The more I tweak the system and the more these subs are run in, the better they sound. I'm very impressed and pleased with the quality I'm getting out of them. And I can honestly say that they extend quite a bit deeper than their rated 39 Hz. They are easily digging down into the mid-20's without stress, and that's even at pretty high volumes. 

What's even more amazing is the fact that I'm getting all of this sound, and all of this volume out of a single, small digital amp, that even at high volumes, the volt meter in my Z doesn't even budge sitting at idle. 

And on top of all that, as loud as it gets inside the car (crystal clear with no listening fatigue at all I might add), when outside the car, all you hear is the muffled sound of the SI TM65 MkII's in the doors, nothing else. Even with the windows down, it's not loud outside at all, and you can't even hear the subs. This system is stealthy in more ways than one!

Maybe if I have time this weekend, I'll pull out my laptop and test equipment and run some measurements. Maybe attempt to mess around with the EQ a tiny bit, maybe. I like doing all of my tuning with crossover points/slopes and levels, no EQ. Right now, to my ears, the system sounds pretty flat across the board, again, with no EQ.


----------



## SQ_Blaze (Sep 29, 2008)

So here I am, just over a year later, and still running the same gear and tune basically untouched the entire time.

I've been reading through the "Precision time alignment using only noise tracks and your ears" thread the last few days and decided to try this technique out with my system. After several attempts, I've made some very decent improvements in overall sound. I now have a more open, more neutral, snappier and punchier sound. I was also able to raise and widen the sound stage a bit more as well. 

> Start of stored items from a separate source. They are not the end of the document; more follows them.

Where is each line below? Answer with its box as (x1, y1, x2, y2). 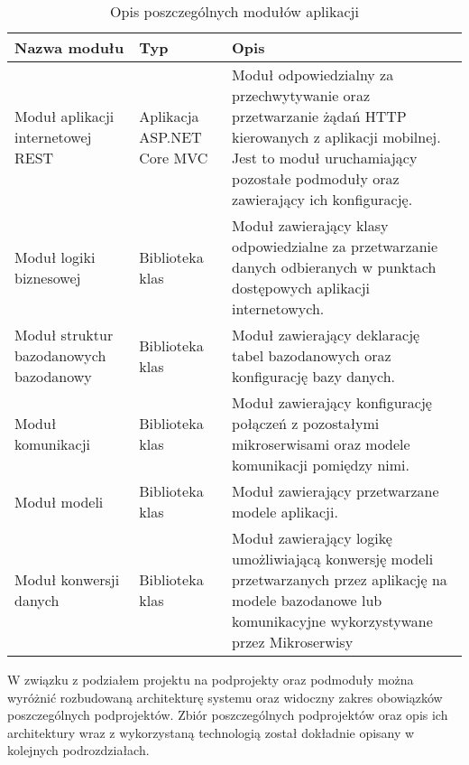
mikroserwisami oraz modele (232, 434, 410, 454)
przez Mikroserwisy (232, 631, 354, 652)
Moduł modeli (14, 490, 104, 512)
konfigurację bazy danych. (232, 366, 395, 387)
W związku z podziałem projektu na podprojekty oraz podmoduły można (7, 670, 414, 688)
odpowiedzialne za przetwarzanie (232, 236, 438, 257)
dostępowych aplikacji (232, 277, 371, 298)
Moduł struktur (14, 324, 114, 345)

Now for the news... In a couple of months, we'll be moving out of this stupid apartment and finally into a house... With a freaking garage! So once were unpacked and settled in, I think I might start moving forward with this system some more. I'll be looking into getting a DSP and either putting in that Alpine Type S 15" sub that I still have laying around or something else. 

And just for fun, here's a few pics of my current (and best sounding) settings thus far. And yes, I'm still rocking those Bazooka 8" subs. They're surprisingly good! I've fooled quite a few people with them. They think I'm running a pair of 10's or a really good 12 in a custom enclosure! LOL


----------



## Adrock (Jan 21, 2019)

Swaglife81 said:


> Nice and clean wiring with good equipment. The installers looking at you crazy asking for 2K crossover point is why I just do the work myself these days. I'm sure they are used to the 3500-4000K big box store brand stuff. Kinda the difference between a car ecu tuner and a quick lubes employee. Let them do the basics and the important stuff yourself or with an expert. Seeing that you already feel limited to 13 bands as you mentioned. You know what is next. You are already using Rew with a PC, already have a good mic from minidsp. New it's only gonna cost you $300 for a minidsp 6x8 to ultimately get you what want.


LOL..... You obviously have never watched 5 Star Car Audio on YouTube. They are FAR from just some random installers and have years of experience under their belts. They are also very well connected in the aftermarket community and know what they are doing.


----------



## SQ_Blaze (Sep 29, 2008)

Adrock said:


> LOL..... You obviously have never watched 5 Star Car Audio on YouTube. They are FAR from just some random installers and have years of experience under their belts. They are also very well connected in the aftermarket community and know what they are doing.


Precisely why I went to 5 Star. Not only do they do excellent no nonsense installs, they also listen to their customers. I'm quite sure if I went to some other shops, they would try telling me that I'm wrong and that they insist on using "their" crossover frequency. 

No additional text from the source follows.